Instructions to follow: When you transcribe the records that follow, reproduce each line exactly as given.

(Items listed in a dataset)
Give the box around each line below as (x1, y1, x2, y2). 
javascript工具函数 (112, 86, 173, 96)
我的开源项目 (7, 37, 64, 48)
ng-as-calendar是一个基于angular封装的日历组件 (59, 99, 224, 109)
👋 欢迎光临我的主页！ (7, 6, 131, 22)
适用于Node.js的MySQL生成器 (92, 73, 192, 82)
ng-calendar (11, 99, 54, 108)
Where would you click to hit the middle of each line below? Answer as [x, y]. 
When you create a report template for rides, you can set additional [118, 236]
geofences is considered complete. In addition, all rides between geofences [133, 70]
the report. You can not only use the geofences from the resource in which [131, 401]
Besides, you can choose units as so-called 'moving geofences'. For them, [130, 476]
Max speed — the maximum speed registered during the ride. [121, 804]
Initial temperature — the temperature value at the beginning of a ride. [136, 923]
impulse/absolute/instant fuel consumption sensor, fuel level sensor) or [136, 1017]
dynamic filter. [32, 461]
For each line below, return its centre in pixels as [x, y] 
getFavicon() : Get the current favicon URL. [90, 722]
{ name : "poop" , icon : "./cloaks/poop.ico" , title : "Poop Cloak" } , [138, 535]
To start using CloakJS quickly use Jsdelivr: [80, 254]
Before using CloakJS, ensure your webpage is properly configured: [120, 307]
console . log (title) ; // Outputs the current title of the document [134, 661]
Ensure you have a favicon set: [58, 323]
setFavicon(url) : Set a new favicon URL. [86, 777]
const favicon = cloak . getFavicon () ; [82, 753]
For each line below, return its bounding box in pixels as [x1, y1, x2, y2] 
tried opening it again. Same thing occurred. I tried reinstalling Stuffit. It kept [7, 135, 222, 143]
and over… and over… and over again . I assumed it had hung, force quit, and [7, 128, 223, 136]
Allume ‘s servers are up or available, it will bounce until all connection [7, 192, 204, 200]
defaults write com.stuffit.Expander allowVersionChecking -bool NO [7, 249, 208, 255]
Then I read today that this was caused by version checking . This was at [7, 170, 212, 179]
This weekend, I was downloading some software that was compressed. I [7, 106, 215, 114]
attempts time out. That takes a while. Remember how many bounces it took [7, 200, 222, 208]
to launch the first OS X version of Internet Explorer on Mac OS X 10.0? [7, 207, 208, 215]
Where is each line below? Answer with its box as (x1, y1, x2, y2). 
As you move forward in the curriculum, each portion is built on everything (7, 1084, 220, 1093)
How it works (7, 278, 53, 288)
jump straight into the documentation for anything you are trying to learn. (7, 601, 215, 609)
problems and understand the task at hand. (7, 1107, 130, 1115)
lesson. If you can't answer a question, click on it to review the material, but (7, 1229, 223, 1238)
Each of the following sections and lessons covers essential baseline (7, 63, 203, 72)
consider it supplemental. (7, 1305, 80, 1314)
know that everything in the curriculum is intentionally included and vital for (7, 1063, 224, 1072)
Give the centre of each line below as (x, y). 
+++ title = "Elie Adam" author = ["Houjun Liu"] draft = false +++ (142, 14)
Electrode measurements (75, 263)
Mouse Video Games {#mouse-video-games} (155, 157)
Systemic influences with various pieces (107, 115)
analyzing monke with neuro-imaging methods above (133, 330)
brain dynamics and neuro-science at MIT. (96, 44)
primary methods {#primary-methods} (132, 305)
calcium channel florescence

Solution for this exercise:
Give the box around each line below as (x1, y1, x2, y2). 
javascript工具函数 (112, 86, 173, 96)
我的开源项目 (7, 37, 64, 48)
ng-as-calendar是一个基于angular封装的日历组件 (59, 99, 224, 109)
👋 欢迎光临我的主页！ (7, 6, 131, 22)
适用于Node.js的MySQL生成器 (92, 73, 192, 82)
ng-calendar (11, 99, 54, 108)
Where would you click to hit the middle of each line below? Answer as [x, y]. 
When you create a report template for rides, you can set additional [118, 236]
geofences is considered complete. In addition, all rides between geofences [133, 70]
the report. You can not only use the geofences from the resource in which [131, 401]
Besides, you can choose units as so-called 'moving geofences'. For them, [130, 476]
Max speed — the maximum speed registered during the ride. [121, 804]
Initial temperature — the temperature value at the beginning of a ride. [136, 923]
impulse/absolute/instant fuel consumption sensor, fuel level sensor) or [136, 1017]
dynamic filter. [32, 461]
For each line below, return its centre in pixels as [x, y] 
getFavicon() : Get the current favicon URL. [90, 722]
{ name : "poop" , icon : "./cloaks/poop.ico" , title : "Poop Cloak" } , [138, 535]
To start using CloakJS quickly use Jsdelivr: [80, 254]
Before using CloakJS, ensure your webpage is properly configured: [120, 307]
console . log (title) ; // Outputs the current title of the document [134, 661]
Ensure you have a favicon set: [58, 323]
setFavicon(url) : Set a new favicon URL. [86, 777]
const favicon = cloak . getFavicon () ; [82, 753]
For each line below, return its bounding box in pixels as [x1, y1, x2, y2] 
tried opening it again. Same thing occurred. I tried reinstalling Stuffit. It kept [7, 135, 222, 143]
and over… and over… and over again . I assumed it had hung, force quit, and [7, 128, 223, 136]
Allume ‘s servers are up or available, it will bounce until all connection [7, 192, 204, 200]
defaults write com.stuffit.Expander allowVersionChecking -bool NO [7, 249, 208, 255]
Then I read today that this was caused by version checking . This was at [7, 170, 212, 179]
This weekend, I was downloading some software that was compressed. I [7, 106, 215, 114]
attempts time out. That takes a while. Remember how many bounces it took [7, 200, 222, 208]
to launch the first OS X version of Internet Explorer on Mac OS X 10.0? [7, 207, 208, 215]
Where is each line below? Answer with its box as (x1, y1, x2, y2). 
As you move forward in the curriculum, each portion is built on everything (7, 1084, 220, 1093)
How it works (7, 278, 53, 288)
jump straight into the documentation for anything you are trying to learn. (7, 601, 215, 609)
problems and understand the task at hand. (7, 1107, 130, 1115)
lesson. If you can't answer a question, click on it to review the material, but (7, 1229, 223, 1238)
Each of the following sections and lessons covers essential baseline (7, 63, 203, 72)
consider it supplemental. (7, 1305, 80, 1314)
know that everything in the curriculum is intentionally included and vital for (7, 1063, 224, 1072)
Give the centre of each line below as (x, y). 
+++ title = "Elie Adam" author = ["Houjun Liu"] draft = false +++ (142, 14)
Electrode measurements (75, 263)
Mouse Video Games {#mouse-video-games} (155, 157)
Systemic influences with various pieces (107, 115)
analyzing monke with neuro-imaging methods above (133, 330)
brain dynamics and neuro-science at MIT. (96, 44)
primary methods {#primary-methods} (132, 305)
calcium channel florescence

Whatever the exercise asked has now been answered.